WHAT YOU HAVE TO DO:
Where the line containing "Working with Unknown" appears, end the copy there, keeping that line; start from the first line of the entries, copy exactly, and omit pictures.

#### RECORDED INFORMATION ####

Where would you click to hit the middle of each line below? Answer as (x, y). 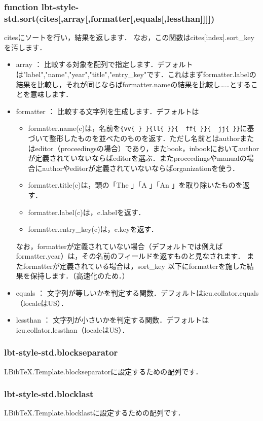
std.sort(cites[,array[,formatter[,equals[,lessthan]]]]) (109, 18)
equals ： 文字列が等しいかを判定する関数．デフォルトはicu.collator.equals (137, 293)
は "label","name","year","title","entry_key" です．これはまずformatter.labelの (136, 74)
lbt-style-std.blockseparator (61, 352)
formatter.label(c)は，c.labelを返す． (87, 212)
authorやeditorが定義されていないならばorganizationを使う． (141, 168)
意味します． (51, 94)
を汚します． (25, 47)
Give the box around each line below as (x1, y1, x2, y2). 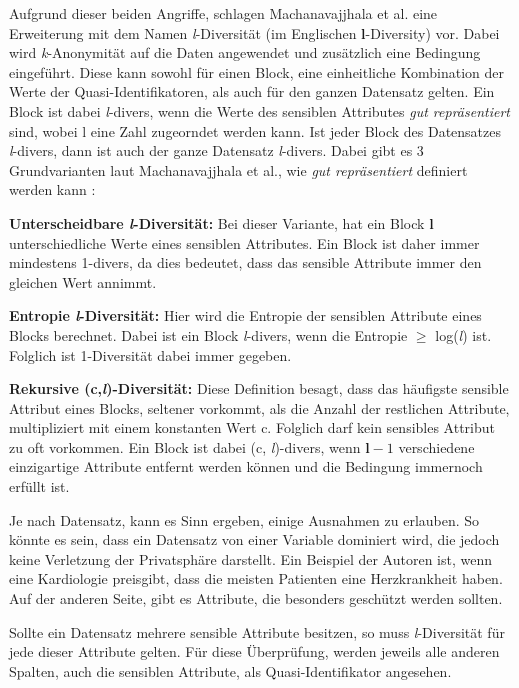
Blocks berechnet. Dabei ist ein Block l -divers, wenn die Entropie (9, 324, 408, 345)
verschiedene (398, 436, 475, 457)
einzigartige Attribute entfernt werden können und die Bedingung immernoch (9, 456, 483, 477)
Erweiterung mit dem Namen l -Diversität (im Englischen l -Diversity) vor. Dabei (9, 22, 500, 43)
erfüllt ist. (9, 476, 70, 497)
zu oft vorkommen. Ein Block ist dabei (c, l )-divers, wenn (9, 436, 361, 457)
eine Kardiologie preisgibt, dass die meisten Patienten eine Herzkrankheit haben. (9, 568, 503, 589)
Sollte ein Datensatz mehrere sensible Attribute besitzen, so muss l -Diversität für (9, 621, 505, 642)
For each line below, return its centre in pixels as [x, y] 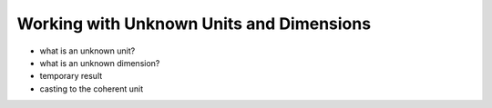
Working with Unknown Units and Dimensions [194, 24]
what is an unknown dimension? [100, 63]
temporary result [71, 76]
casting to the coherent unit [92, 88]
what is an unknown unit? [87, 51]
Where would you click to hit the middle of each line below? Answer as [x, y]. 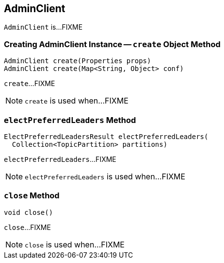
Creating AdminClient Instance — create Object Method [112, 44]
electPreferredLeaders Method [70, 120]
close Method [32, 196]
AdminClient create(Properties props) [78, 61]
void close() [29, 212]
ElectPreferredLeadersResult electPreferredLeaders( [106, 136]
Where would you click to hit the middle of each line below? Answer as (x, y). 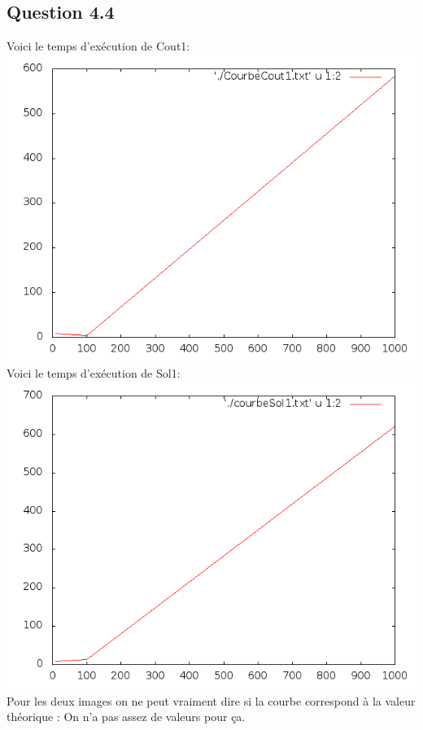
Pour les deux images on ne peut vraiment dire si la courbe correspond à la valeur (211, 700)
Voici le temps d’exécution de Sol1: (94, 373)
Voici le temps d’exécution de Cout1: (98, 46)
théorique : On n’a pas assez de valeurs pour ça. (126, 717)
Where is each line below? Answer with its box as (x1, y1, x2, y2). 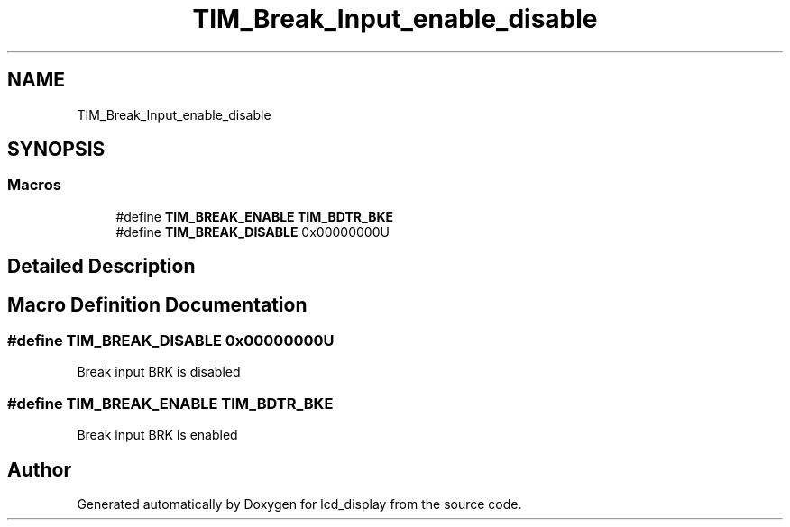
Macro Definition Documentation (7, 293, 308, 316)
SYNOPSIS (7, 138, 106, 161)
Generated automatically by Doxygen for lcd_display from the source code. (77, 496, 522, 513)
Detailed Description (7, 255, 196, 278)
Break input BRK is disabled (77, 364, 241, 380)
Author (7, 458, 71, 481)
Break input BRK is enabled (77, 427, 238, 443)
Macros (7, 176, 61, 195)
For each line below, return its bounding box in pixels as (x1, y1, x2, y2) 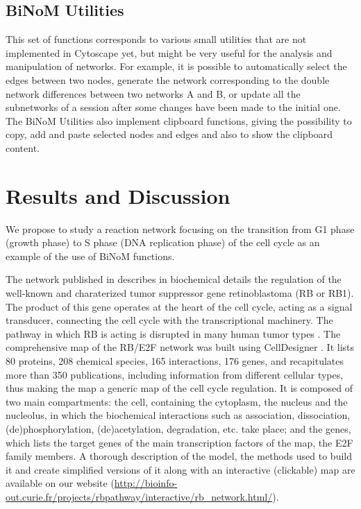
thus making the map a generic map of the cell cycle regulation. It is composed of (6, 381, 353, 395)
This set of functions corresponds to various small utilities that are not (6, 32, 307, 46)
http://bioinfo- (114, 476, 178, 490)
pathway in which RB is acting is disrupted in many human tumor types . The (6, 326, 341, 340)
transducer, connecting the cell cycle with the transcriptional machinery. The (6, 313, 333, 327)
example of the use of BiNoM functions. (6, 248, 175, 263)
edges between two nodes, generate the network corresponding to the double (6, 72, 330, 87)
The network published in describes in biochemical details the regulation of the (6, 272, 342, 286)
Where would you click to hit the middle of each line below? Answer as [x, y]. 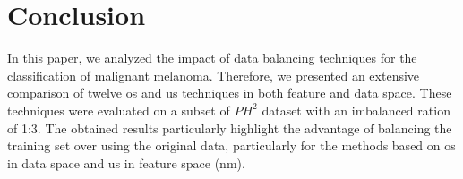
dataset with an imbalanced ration [356, 110]
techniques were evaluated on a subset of [119, 110]
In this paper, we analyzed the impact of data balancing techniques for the [212, 58]
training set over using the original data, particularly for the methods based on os [231, 145]
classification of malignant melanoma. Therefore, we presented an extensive [214, 75]
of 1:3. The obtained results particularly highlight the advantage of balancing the [230, 128]
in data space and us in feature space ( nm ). [126, 162]
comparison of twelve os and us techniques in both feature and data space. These [230, 93]
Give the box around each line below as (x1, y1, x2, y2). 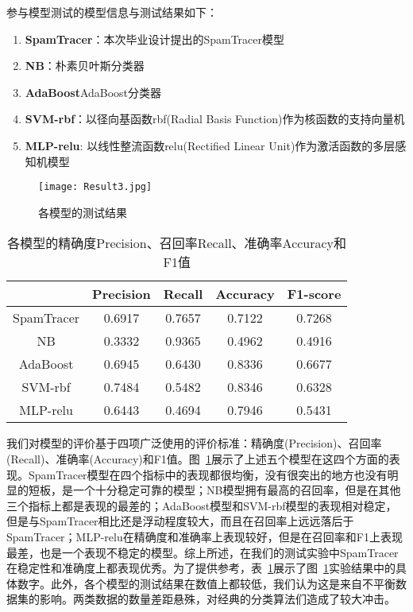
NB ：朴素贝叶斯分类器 (25, 57, 145, 74)
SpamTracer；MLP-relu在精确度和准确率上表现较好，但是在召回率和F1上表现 (6, 528, 403, 544)
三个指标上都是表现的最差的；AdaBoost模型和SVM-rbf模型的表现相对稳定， (6, 497, 397, 513)
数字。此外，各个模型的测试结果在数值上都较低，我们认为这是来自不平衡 (17, 575, 396, 591)
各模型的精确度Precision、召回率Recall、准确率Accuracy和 (7, 234, 347, 253)
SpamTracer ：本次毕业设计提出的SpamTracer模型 (25, 30, 285, 47)
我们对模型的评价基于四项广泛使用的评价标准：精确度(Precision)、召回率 (6, 435, 382, 451)
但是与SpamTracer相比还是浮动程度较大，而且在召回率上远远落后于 (6, 513, 354, 529)
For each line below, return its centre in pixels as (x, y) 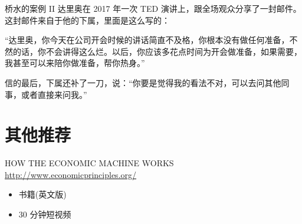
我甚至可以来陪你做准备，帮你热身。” (75, 63)
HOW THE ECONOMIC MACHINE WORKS (89, 163)
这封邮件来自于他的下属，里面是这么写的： (87, 20)
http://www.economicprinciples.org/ (71, 174)
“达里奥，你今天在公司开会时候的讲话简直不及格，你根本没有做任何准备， (147, 40)
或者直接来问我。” (54, 94)
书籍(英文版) (42, 194)
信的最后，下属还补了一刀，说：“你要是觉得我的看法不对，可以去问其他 (143, 82)
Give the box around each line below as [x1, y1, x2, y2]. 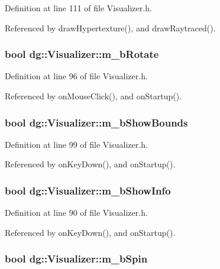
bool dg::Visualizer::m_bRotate [5, 47, 159, 61]
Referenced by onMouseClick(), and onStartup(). [5, 90, 182, 102]
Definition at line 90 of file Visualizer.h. [5, 206, 148, 219]
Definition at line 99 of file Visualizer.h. [5, 138, 148, 150]
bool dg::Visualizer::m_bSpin [5, 251, 148, 266]
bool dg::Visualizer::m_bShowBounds [5, 115, 188, 129]
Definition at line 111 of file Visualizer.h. [5, 2, 152, 14]
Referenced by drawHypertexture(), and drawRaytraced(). [5, 21, 216, 34]
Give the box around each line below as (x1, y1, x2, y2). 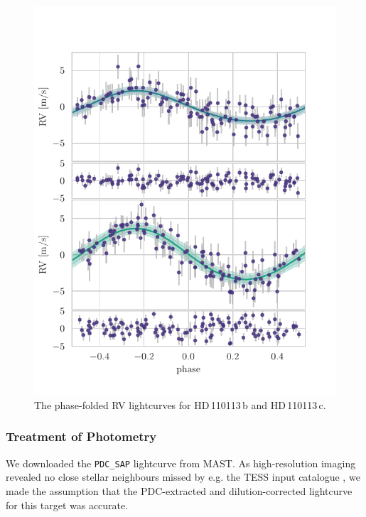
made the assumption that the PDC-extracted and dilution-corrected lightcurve (6, 483, 352, 498)
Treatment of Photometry (6, 428, 157, 445)
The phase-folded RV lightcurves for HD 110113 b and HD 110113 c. (34, 397, 326, 412)
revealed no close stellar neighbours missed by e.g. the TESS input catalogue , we (6, 469, 360, 484)
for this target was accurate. (6, 497, 129, 512)
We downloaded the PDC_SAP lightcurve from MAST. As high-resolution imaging (6, 455, 356, 470)
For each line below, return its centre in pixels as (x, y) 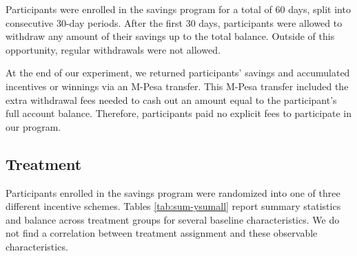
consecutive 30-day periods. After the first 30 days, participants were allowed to (174, 22)
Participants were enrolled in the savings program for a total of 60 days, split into (178, 9)
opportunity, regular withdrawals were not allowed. (113, 49)
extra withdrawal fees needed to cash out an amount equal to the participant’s (171, 99)
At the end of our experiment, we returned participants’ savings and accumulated (178, 73)
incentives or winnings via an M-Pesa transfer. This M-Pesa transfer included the (177, 86)
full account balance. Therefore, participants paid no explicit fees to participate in (179, 113)
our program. (33, 126)
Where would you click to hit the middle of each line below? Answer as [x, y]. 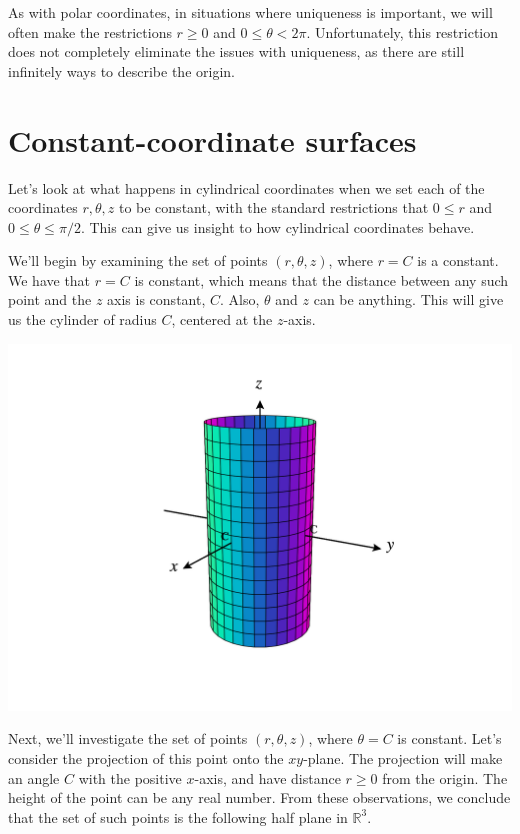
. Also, [240, 299]
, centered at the [222, 319]
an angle [34, 777]
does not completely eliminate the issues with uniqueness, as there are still [236, 51]
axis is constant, [156, 299]
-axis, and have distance [267, 777]
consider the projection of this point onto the [146, 758]
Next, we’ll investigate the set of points [128, 738]
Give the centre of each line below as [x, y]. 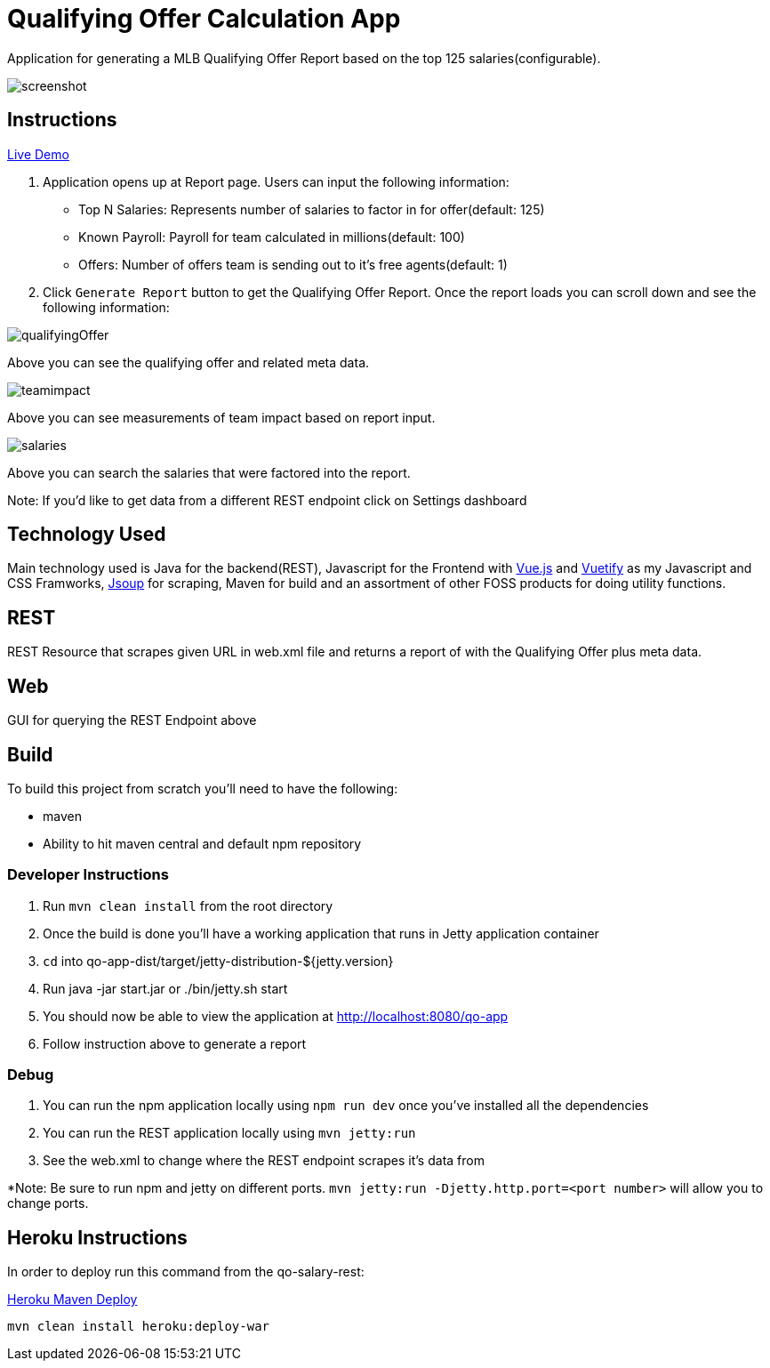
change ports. [48, 1203]
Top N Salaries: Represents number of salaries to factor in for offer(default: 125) [312, 209]
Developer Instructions [88, 875]
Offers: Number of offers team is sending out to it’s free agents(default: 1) [293, 264]
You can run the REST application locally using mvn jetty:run [229, 1133]
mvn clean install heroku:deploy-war [139, 1327]
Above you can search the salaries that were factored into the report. [209, 472]
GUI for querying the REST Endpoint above [132, 720]
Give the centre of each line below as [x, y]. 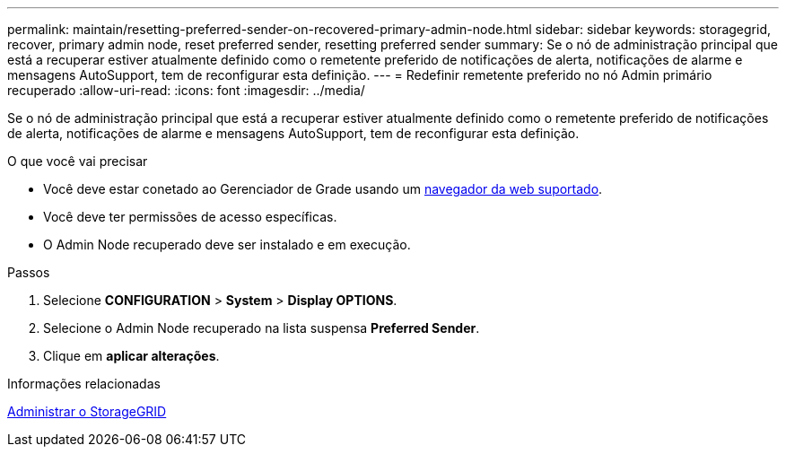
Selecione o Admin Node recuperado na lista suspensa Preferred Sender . [262, 328]
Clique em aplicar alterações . [131, 356]
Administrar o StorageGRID [87, 411]
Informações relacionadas [84, 384]
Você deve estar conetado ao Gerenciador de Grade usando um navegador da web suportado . [323, 189]
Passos [29, 272]
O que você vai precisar [78, 161]
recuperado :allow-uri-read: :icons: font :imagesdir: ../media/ [186, 90]
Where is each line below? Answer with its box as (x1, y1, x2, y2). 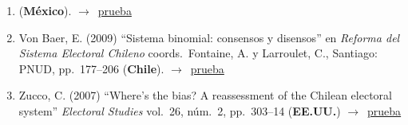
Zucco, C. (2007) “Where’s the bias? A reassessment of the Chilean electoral (18, 87, 392, 104)
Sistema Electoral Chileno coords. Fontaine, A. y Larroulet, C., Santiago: (18, 45, 378, 61)
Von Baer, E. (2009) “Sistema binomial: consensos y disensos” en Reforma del (18, 29, 400, 45)
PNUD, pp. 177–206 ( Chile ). (18, 60, 164, 76)
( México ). (18, 2, 72, 18)
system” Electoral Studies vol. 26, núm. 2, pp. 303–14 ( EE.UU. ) (18, 102, 341, 119)
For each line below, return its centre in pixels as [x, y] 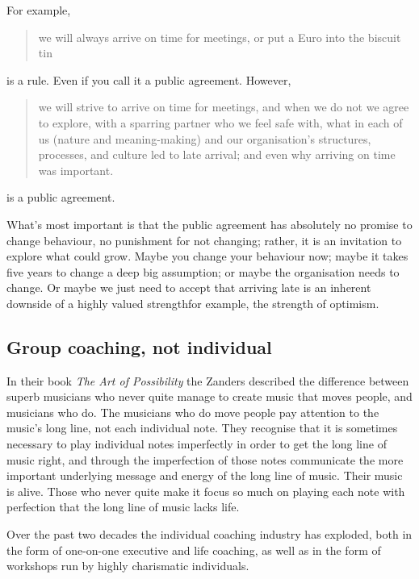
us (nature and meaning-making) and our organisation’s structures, [205, 138]
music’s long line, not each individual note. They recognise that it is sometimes [202, 428]
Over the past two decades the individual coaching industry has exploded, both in [209, 534]
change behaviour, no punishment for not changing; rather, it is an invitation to [204, 240]
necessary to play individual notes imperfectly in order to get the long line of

####

TASK RESPONSE:
Where would you click to hit the middle of each line below? Answer as (x, y). 
std.sort(cites[,array[,formatter[,equals[,lessthan]]]]) (109, 18)
equals ： 文字列が等しいかを判定する関数．デフォルトはicu.collator.equals (137, 293)
は "label","name","year","title","entry_key" です．これはまずformatter.labelの (136, 74)
lbt-style-std.blockseparator (61, 352)
formatter.label(c)は，c.labelを返す． (87, 212)
authorやeditorが定義されていないならばorganizationを使う． (141, 168)
意味します． (51, 94)
を汚します． (25, 47)
Give the box around each line below as (x1, y1, x2, y2). 
Blocks berechnet. Dabei ist ein Block l -divers, wenn die Entropie (9, 324, 408, 345)
verschiedene (398, 436, 475, 457)
einzigartige Attribute entfernt werden können und die Bedingung immernoch (9, 456, 483, 477)
Erweiterung mit dem Namen l -Diversität (im Englischen l -Diversity) vor. Dabei (9, 22, 500, 43)
erfüllt ist. (9, 476, 70, 497)
zu oft vorkommen. Ein Block ist dabei (c, l )-divers, wenn (9, 436, 361, 457)
eine Kardiologie preisgibt, dass die meisten Patienten eine Herzkrankheit haben. (9, 568, 503, 589)
Sollte ein Datensatz mehrere sensible Attribute besitzen, so muss l -Diversität für (9, 621, 505, 642)
For each line below, return its centre in pixels as [x, y] 
Working with Unknown Units and Dimensions [194, 24]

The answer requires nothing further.